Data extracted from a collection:
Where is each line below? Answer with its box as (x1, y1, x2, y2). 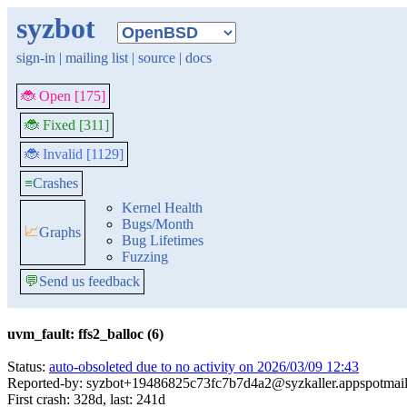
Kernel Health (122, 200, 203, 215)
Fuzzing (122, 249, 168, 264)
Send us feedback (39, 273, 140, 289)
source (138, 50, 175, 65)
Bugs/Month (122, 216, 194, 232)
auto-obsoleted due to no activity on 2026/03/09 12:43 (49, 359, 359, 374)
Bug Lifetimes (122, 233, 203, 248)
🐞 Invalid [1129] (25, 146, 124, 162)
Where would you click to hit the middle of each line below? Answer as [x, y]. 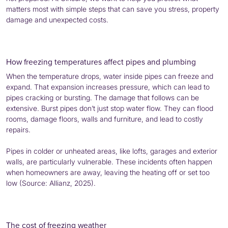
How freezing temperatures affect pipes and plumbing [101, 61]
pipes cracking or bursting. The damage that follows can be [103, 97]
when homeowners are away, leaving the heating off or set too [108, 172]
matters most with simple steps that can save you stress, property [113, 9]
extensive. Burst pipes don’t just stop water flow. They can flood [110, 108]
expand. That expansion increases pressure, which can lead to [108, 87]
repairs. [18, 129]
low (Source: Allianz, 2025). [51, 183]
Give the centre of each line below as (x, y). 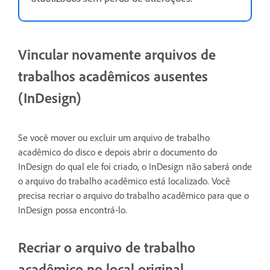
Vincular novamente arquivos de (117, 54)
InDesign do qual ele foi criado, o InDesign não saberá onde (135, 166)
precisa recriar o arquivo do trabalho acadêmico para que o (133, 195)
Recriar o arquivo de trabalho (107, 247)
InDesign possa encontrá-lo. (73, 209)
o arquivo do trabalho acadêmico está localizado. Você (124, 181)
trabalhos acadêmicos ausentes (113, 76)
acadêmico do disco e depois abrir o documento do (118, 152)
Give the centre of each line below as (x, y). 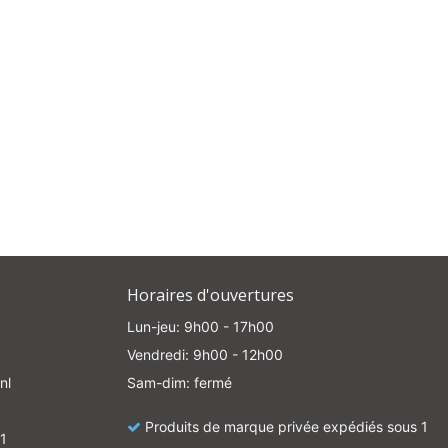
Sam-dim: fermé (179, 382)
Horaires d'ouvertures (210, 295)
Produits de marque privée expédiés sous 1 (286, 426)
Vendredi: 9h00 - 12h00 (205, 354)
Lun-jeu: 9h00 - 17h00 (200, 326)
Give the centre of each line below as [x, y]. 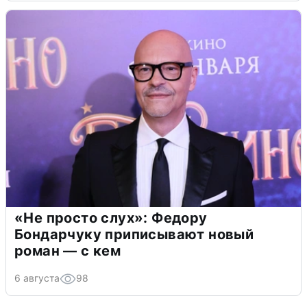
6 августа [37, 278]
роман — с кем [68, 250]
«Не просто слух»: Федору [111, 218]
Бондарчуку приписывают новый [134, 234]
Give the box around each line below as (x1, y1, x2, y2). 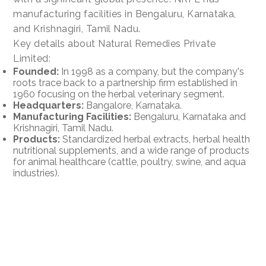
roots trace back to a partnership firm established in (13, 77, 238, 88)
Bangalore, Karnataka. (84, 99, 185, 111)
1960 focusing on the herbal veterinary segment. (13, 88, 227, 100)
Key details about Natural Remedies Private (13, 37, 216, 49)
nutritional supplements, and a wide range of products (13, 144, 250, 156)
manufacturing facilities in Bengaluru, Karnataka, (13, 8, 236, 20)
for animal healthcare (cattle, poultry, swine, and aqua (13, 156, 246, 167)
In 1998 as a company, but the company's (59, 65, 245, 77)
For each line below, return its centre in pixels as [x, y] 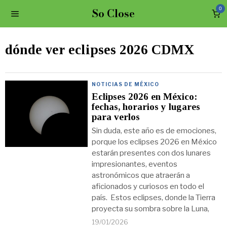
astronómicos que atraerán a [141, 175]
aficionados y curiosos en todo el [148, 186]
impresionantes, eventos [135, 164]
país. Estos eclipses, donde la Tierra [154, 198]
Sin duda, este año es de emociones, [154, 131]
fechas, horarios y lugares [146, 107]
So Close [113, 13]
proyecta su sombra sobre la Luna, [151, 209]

WHAT NEEDS TO BE DONE: Your copy of the data should match it exactly, apart from the images, which are omitted.

TASK RESULT:
Where is each line below? Answer with its box as (x1, y1, x2, y2). 
Kernel Health (122, 200, 203, 215)
Fuzzing (122, 249, 168, 264)
Send us feedback (39, 273, 140, 289)
source (138, 50, 175, 65)
Bugs/Month (122, 216, 194, 232)
auto-obsoleted due to no activity on 2026/03/09 12:43 (49, 359, 359, 374)
Bug Lifetimes (122, 233, 203, 248)
🐞 Invalid [1129] (25, 146, 124, 162)
Where would you click to hit the middle of each line below? Answer as [x, y]. 
How freezing temperatures affect pipes and plumbing [101, 61]
pipes cracking or bursting. The damage that follows can be [103, 97]
when homeowners are away, leaving the heating off or set too [108, 172]
matters most with simple steps that can save you stress, property [113, 9]
extensive. Burst pipes don’t just stop water flow. They can flood [110, 108]
expand. That expansion increases pressure, which can lead to [108, 87]
repairs. [18, 129]
low (Source: Allianz, 2025). [51, 183]
Give the centre of each line below as (x, y). 
Vincular novamente arquivos de (117, 54)
InDesign do qual ele foi criado, o InDesign não saberá onde (135, 166)
precisa recriar o arquivo do trabalho acadêmico para que o (133, 195)
Recriar o arquivo de trabalho (107, 247)
InDesign possa encontrá-lo. (73, 209)
o arquivo do trabalho acadêmico está localizado. Você (124, 181)
trabalhos acadêmicos ausentes (113, 76)
acadêmico do disco e depois abrir o documento do (118, 152)
Give the centre of each line below as (x, y). 
Sam-dim: fermé (179, 382)
Horaires d'ouvertures (210, 295)
Produits de marque privée expédiés sous 1 (286, 426)
Vendredi: 9h00 - 12h00 (205, 354)
Lun-jeu: 9h00 - 17h00 (200, 326)
Give the centre of each line below as [x, y]. 
6 августа [37, 278]
роман — с кем [68, 250]
«Не просто слух»: Федору [111, 218]
Бондарчуку приписывают новый [134, 234]
Give the box around each line below as (x1, y1, x2, y2). 
roots trace back to a partnership firm established in (13, 77, 238, 88)
Bangalore, Karnataka. (84, 99, 185, 111)
1960 focusing on the herbal veterinary segment. (13, 88, 227, 100)
Key details about Natural Remedies Private (13, 37, 216, 49)
nutritional supplements, and a wide range of products (13, 144, 250, 156)
manufacturing facilities in Bengaluru, Karnataka, (13, 8, 236, 20)
for animal healthcare (cattle, poultry, swine, and aqua (13, 156, 246, 167)
In 1998 as a company, but the company's (59, 65, 245, 77)
For each line below, return its centre in pixels as [x, y] 
astronómicos que atraerán a [141, 175]
aficionados y curiosos en todo el [148, 186]
impresionantes, eventos [135, 164]
país. Estos eclipses, donde la Tierra [154, 198]
Sin duda, este año es de emociones, [154, 131]
fechas, horarios y lugares [146, 107]
So Close [113, 13]
proyecta su sombra sobre la Luna, [151, 209]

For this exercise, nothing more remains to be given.